Bronze sculpture by Avard Fairbanks in Vancouver, Washington, U.S.

The Pioneer Mother Memorial, also known as Pioneer Mother and Pioneer Mothers, is a 1928 bronze sculpture by American artist Avard Fairbanks, installed at Esther Short Park in Vancouver, Washington, in the United States. The memorial depicts a mother and three children, and commemorates pioneer mothers who settled in the Pacific Northwest. The main female figure may depict Esther Short, one of the first U.S. citizens to arrive in Fort Vancouver.
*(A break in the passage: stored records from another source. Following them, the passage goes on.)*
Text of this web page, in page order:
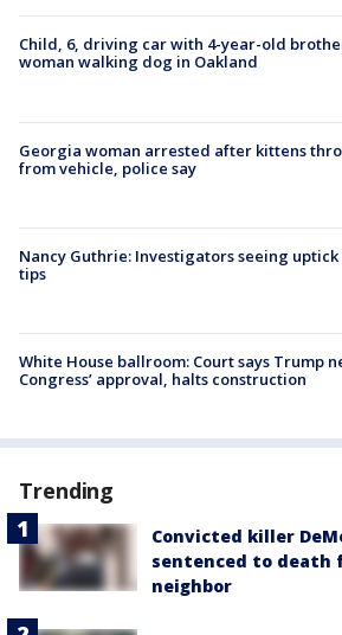
Child, 6, driving car with 4-year-old
woman walking dog in Oakland
Georgia woman arrested after kittens
from vehicle, police say
Nancy Guthrie: Investigators seeing uptick
tips
White House ballroom: Court says Trump
Congress’ approval, halts construction
Trending
Convicted killer
sentenced to death
neighbor
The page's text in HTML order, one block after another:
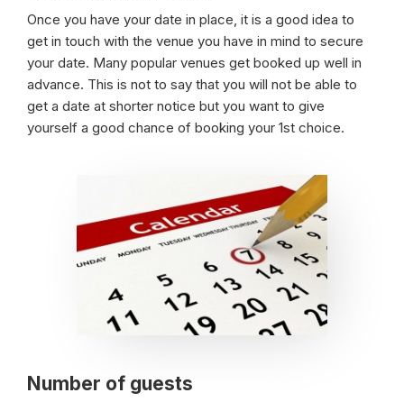
Once you have your date in place, it is a good idea to
get in touch with the venue you have in mind to secure
your date. Many popular venues get booked up well in
advance. This is not to say that you will not be able to
get a date at shorter notice but you want to give
yourself a good chance of booking your 1st choice.
Number of guests
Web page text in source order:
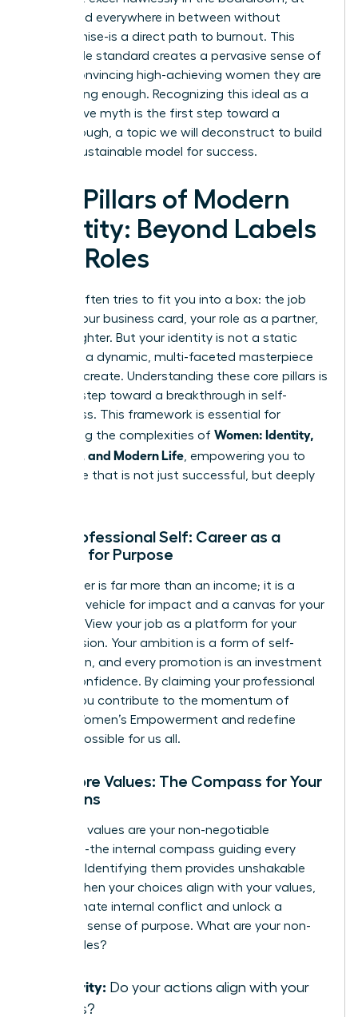
home, and everywhere in between without
compromise-is a direct path to burnout. This
impossible standard creates a pervasive sense of
failure, convincing high-achieving women they are
never doing enough. Recognizing this ideal as a
destructive myth is the first step toward a
breakthrough, a topic we will deconstruct to build
a more sustainable model for success.
The Pillars of Modern
Identity: Beyond Labels
and Roles
Society often tries to fit you into a box: the job
title on your business card, your role as a partner,
or a daughter. But your identity is not a static
label-it is a dynamic, multi-faceted masterpiece
create. Understanding these core pillars is
the first step toward a breakthrough in self-
awareness. This framework is essential for
navigating the complexities of Women: Identity,
Meaning, and Modern Life , empowering you to
build a life that is not just successful, but deeply
Your Professional Self: Career as a
Canvas for Purpose
Your career is far more than an income; it is a
powerful vehicle for impact and a canvas for your
purpose. View your job as a platform for your
unique vision. Your ambition is a form of self-
expression, and every promotion is an investment
in your confidence. By claiming your professional
power, you contribute to the momentum of
Global Women’s Empowerment and redefine
what is possible for us all.
Your Core Values: The Compass for Your
Decisions
Your core values are your non-negotiable
principles-the internal compass guiding every
decision. Identifying them provides unshakable
clarity. When your choices align with your values,
you eliminate internal conflict and unlock a
profound sense of purpose. What are your non-
negotiables?
Integrity: Do your actions align with your
beliefs?
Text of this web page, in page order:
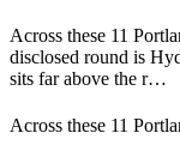
Across these 11
disclosed round is
sits far above the r…
Across these 11
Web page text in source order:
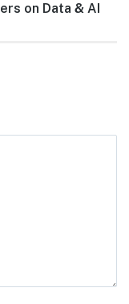
on Data & AI
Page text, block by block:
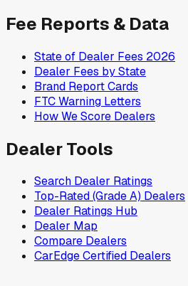
Fee Reports & Data
State of Dealer Fees 2026
Dealer Fees by State
Brand Report Cards
FTC Warning Letters
How We Score Dealers
Dealer Tools
Search Dealer Ratings
Top-Rated (Grade A) Dealers
Dealer Ratings Hub
Dealer Map
Compare Dealers
CarEdge Certified Dealers
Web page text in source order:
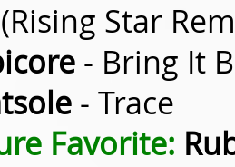
Star
- Bring It
- Trace
Favorite:
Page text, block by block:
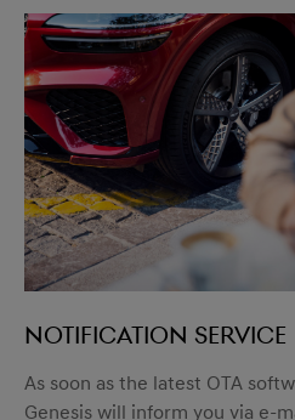
Notification service
As soon as the latest OTA
Genesis will inform you via e-
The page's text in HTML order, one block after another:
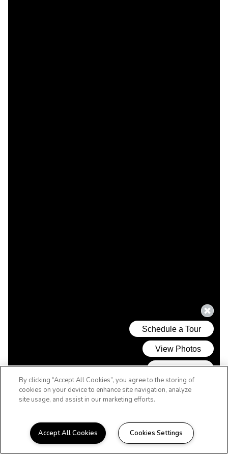
By clicking “Accept All Cookies”, you agree to the storing of
cookies on your device to enhance site navigation, analyze
site usage, and assist in our marketing efforts.
Accept All Cookies Cookies Settings
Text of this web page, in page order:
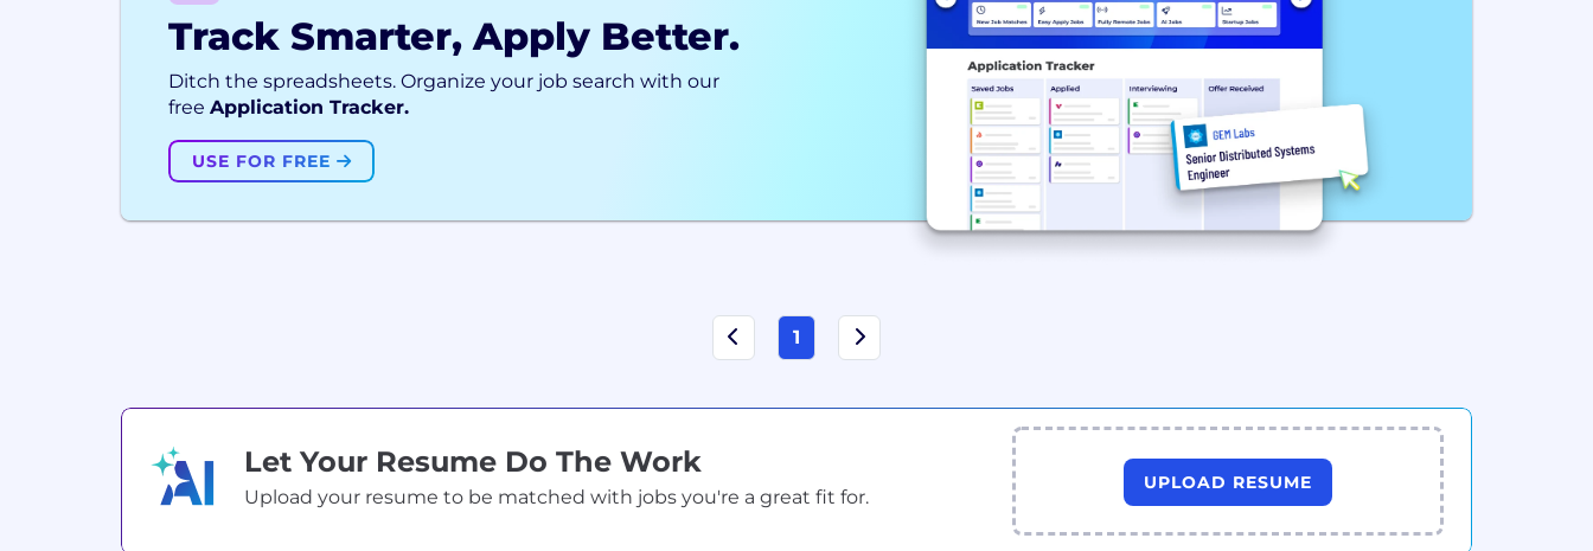
Track Smarter, Apply Better.
Ditch the spreadsheets. Organize your job search with our
free Application Tracker.
USE FOR FREE
1
Let Your Resume Do The Work
Upload your resume to be matched with jobs you're a great fit for.
UPLOAD RESUME
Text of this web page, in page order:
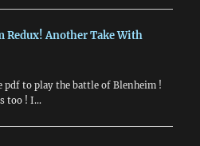
Redux! Another Take With
pdf to play the battle of Blenheim !
too ! I…
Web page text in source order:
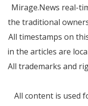
Mirage.News real-
the traditional
All timestamps on
in the articles are
All trademarks and
All content is used
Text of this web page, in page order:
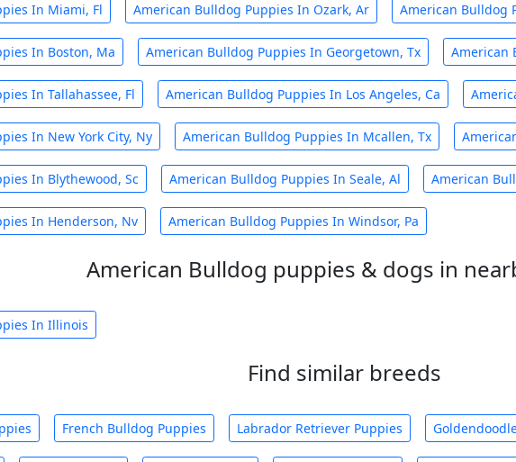
In Miami, Fl American Bulldog Puppies In Ozark, Ar American Bulldog
In Boston, Ma American Bulldog Puppies In Georgetown, Tx American
In Tallahassee, Fl American Bulldog Puppies In Los Angeles, Ca
In New York City, Ny American Bulldog Puppies In Mcallen, Tx
In Blythewood, Sc American Bulldog Puppies In Seale, Al American
In Henderson, Nv American Bulldog Puppies In Windsor, Pa
American Bulldog puppies & dogs in
In Illinois
Find similar breeds
French Bulldog Puppies Labrador Retriever Puppies
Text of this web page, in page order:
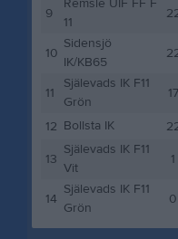
9
Remsle UIF FF F
11
10
Sidensjö
IK/KB65
11
Själevads IK F11
Grön
17
12 Bollsta IK
13
Själevads IK F11
Vit
1
14
Själevads IK F11
Grön
0
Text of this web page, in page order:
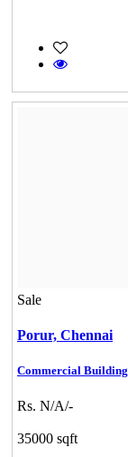
Sale
Porur, Chennai
Commercial Building
Rs. N/A/-
35000 sqft
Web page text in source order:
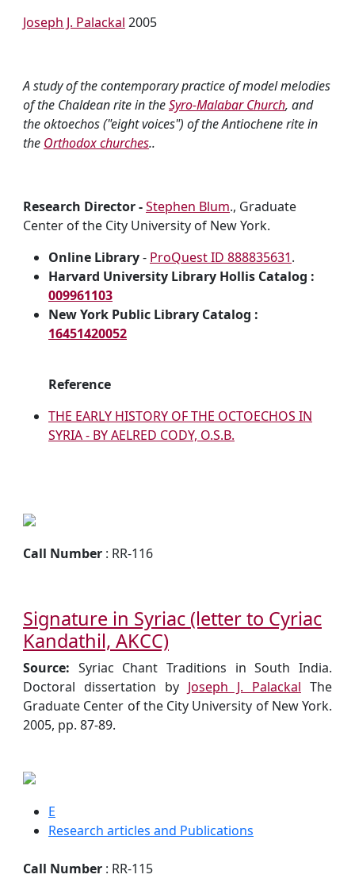
Joseph J. Palackal 2005
A study of the contemporary practice of model melodies
of the Chaldean rite in theSyro-Malabar Church, and
the oktoechos ("eight voices") of the Antiochene rite in
the Orthodox churches..
Research Director -Stephen Blum., Graduate
Center of the City University of New York.
Online Library- ProQuest ID 888835631.
Harvard University Library Hollis Catalog :
009961103
New York Public Library Catalog :
16451420052
Reference
THE EARLY HISTORY OF THE OCTOECHOS IN
SYRIA - BY AELRED CODY, O.S.B.
Call Number : RR-116
Signature in Syriac (letter to Cyriac
Kandathil, AKCC)
Source: Syriac Chant Traditions in South India.
Doctoral dissertation by Joseph J. Palackal The
Graduate Center of the City University of New York.
2005, pp. 87-89.
E
Research articles and Publications
Call Number : RR-115

Commissioned by Vancouver banker Edward Crawford and his wife Ida for $10,000, it is one of the city's oldest works of public art, acquired in 1928 and unveiled in 1929. The sculpture was renovated around the start of the 21st century and is maintained by the City of Vancouver's Parks & Recreation department.

==Description==
The Pioneer Mother Memorial is installed at Esther Short Park's north entrance, at the intersection of West 8th and Daniel Street (between Columbia and Esther Streets) in Vancouver, Washington. The park commemorates the pioneer woman and her husband Amos, who were among the first U.S. citizens to arrive in Fort Vancouver. Some sources say the memorial sculpture commemorates Esther Short specifically, while also "[typifying] all the brave mothers of the frontier" who settled in the Pacific Northwest. Some sources say the sculpture's main female figure is Short herself, per the dedication ceremony's program. The sculpture was cast in Florence, Italy, where Fairbanks was working on his Guggenheim Fellowship.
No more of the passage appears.